- Supreme Court of the United States

Argued March 4, 2009 Decided April 29, 2009
- Full case name: Christopher Michael Dean, Petitioner v. United States
- Docket no.: 08-5274
- Citations: 556 U.S. 568 (more) 129 S. Ct. 1849; 173 L. Ed. 2d 785

Case history
- Prior: United States v. Dean, 517 F.3d 1224 (11th Cir. 2008)

Questions presented
- Whether a law providing for a mandatory 10-year prison term for the discharge of a firearm during a violent or drug trafficking crime applied if the firearm discharged accidentally.

Holding
- The 10-year mandatory minimum applies if a gun is discharged in the course of a violent or drug trafficking crime, whether on purpose or by accident.

Court membership
- Chief Justice John Roberts Associate Justices John P. Stevens · Antonin Scalia Anthony Kennedy · David Souter Clarence Thomas · Ruth Bader Ginsburg Stephen Breyer · Samuel Alito

Case opinions
- Majority: Roberts, joined by Scalia, Kennedy, Souter, Thomas, Ginsburg, Alito
- Dissent: Stevens
- Dissent: Breyer

Laws applied
- 18 U.S.C. §924(c)(1)(A)(iii)

= Dean v. United States =

Dean v. United States, 556 U.S. 568 (2009), was a decision of the Supreme Court of the United States upholding a 10-year mandatory minimum sentence for the discharge of a firearm during the commission of any violent or drug trafficking crime, against a bank robber whose gun went off accidentally.

== Background ==
In 2004, Christopher M. Dean entered a branch of AmSouth Bank in Rome, Georgia wearing a mask and waving a gun. He instructed everyone to get down, walked behind the teller counter, and took cash from the teller station with his left hand while holding his gun with his right. The gun discharged, leaving a bullet hole in the partition between two stations. Dean cursed and ran out of the bank. Witnesses later testified that he seemed surprised that the gun had gone off. No one was hurt.

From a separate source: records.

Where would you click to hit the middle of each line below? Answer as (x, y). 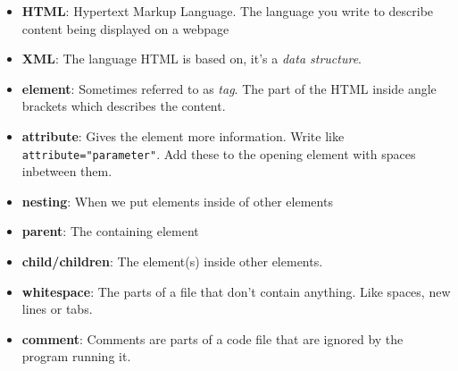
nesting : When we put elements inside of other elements (177, 201)
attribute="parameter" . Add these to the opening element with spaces (219, 153)
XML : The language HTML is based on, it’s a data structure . (192, 59)
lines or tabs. (57, 309)
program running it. (76, 356)
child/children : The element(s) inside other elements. (172, 261)
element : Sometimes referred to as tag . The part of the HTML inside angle (229, 88)
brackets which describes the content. (124, 106)
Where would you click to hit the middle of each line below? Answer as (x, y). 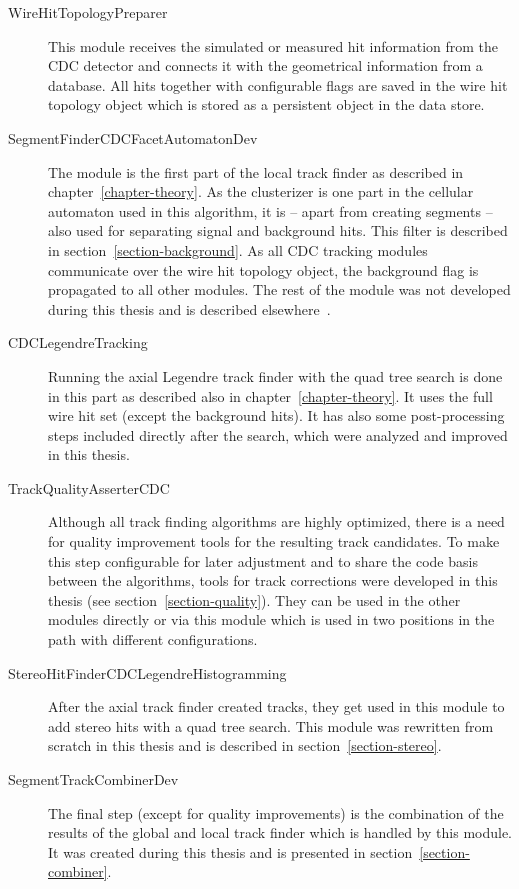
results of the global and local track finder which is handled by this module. (280, 832)
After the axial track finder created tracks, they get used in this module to (276, 706)
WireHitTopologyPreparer (88, 12)
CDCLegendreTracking (78, 342)
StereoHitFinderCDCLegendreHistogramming (147, 672)
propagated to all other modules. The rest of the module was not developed (279, 289)
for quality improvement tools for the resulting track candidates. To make (274, 541)
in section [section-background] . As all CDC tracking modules (238, 249)

Dean and an accomplice were later caught and charged with conspiracy to commit a robbery affecting interstate commerce, in violation of 18 U.S.C. §1951(a), and aiding and abetting each other in using, carrying, possessing, and discharging a firearm during an armed robbery, in violation of §924(c)(1)(A)(iii) and §2. Dean admitted to committing the robbery and was convicted by a jury of the robbery and firearm counts.

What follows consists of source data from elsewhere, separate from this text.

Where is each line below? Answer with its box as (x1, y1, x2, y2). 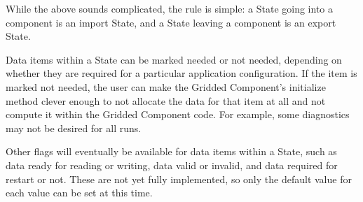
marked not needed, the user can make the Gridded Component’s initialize (6, 79, 326, 94)
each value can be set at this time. (6, 185, 153, 200)
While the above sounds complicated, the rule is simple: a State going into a (6, 1, 333, 15)
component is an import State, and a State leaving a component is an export (6, 15, 336, 29)
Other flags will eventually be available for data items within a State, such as (6, 144, 337, 159)
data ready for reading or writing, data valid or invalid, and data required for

Under 18 U.S.C. § 924(c)(1)(A)(iii), an individual convicted for using or carrying a firearm during and in relation to any violent or drug trafficking crime, or possessing a firearm in furtherance of such a crime, receives a 10-year mandatory minimum sentence, in addition to the punishment for the underlying crime "if the firearm is discharged."

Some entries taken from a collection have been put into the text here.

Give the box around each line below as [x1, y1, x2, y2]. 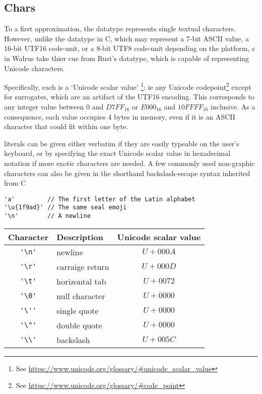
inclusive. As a [211, 101, 255, 112]
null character [56, 290, 105, 302]
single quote [56, 304, 99, 316]
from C [4, 178, 26, 188]
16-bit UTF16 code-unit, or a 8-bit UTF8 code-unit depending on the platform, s [4, 43, 255, 53]
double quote [56, 319, 102, 331]
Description [56, 231, 103, 243]
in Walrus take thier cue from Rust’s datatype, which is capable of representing [4, 52, 249, 63]
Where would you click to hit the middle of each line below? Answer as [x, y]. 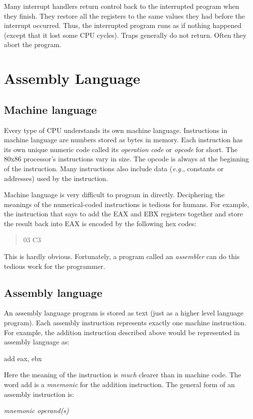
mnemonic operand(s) [36, 410]
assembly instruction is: [39, 394]
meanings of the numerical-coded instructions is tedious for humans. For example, [126, 204]
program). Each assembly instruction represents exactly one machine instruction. [125, 323]
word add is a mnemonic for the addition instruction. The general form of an [119, 384]
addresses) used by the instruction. [56, 178]
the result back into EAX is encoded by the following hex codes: [100, 223]
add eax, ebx [23, 358]
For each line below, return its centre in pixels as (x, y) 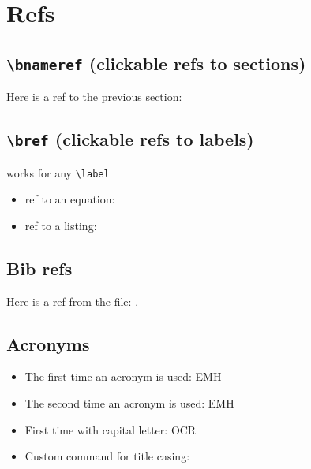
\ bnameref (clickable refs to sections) (156, 63)
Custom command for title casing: (107, 456)
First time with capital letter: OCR (111, 429)
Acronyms (48, 343)
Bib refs (39, 268)
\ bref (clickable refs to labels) (130, 139)
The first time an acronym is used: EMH (123, 376)
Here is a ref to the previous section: (94, 97)

Dean was sentenced to 10 years in prison. He appealed, contending that the discharge was accidental, and that the sentencing enhancement in §924(c)(1)(A)(iii) requires proof that the defendant intended to discharge the firearm. Deans conviction was affirmed by the Court of Appeals for the Eleventh Circuit and the Supreme Court of the United States granted certiorari to resolve a conflict in the circuits.

== Decision ==
In a 7 to 2 decision delivered by Chief Justice Roberts, the Supreme Court held that Section 924(c)(1)(A)(iii) required no separate proof of intent. Justice Stevens and Justice Breyer filed dissenting opinions.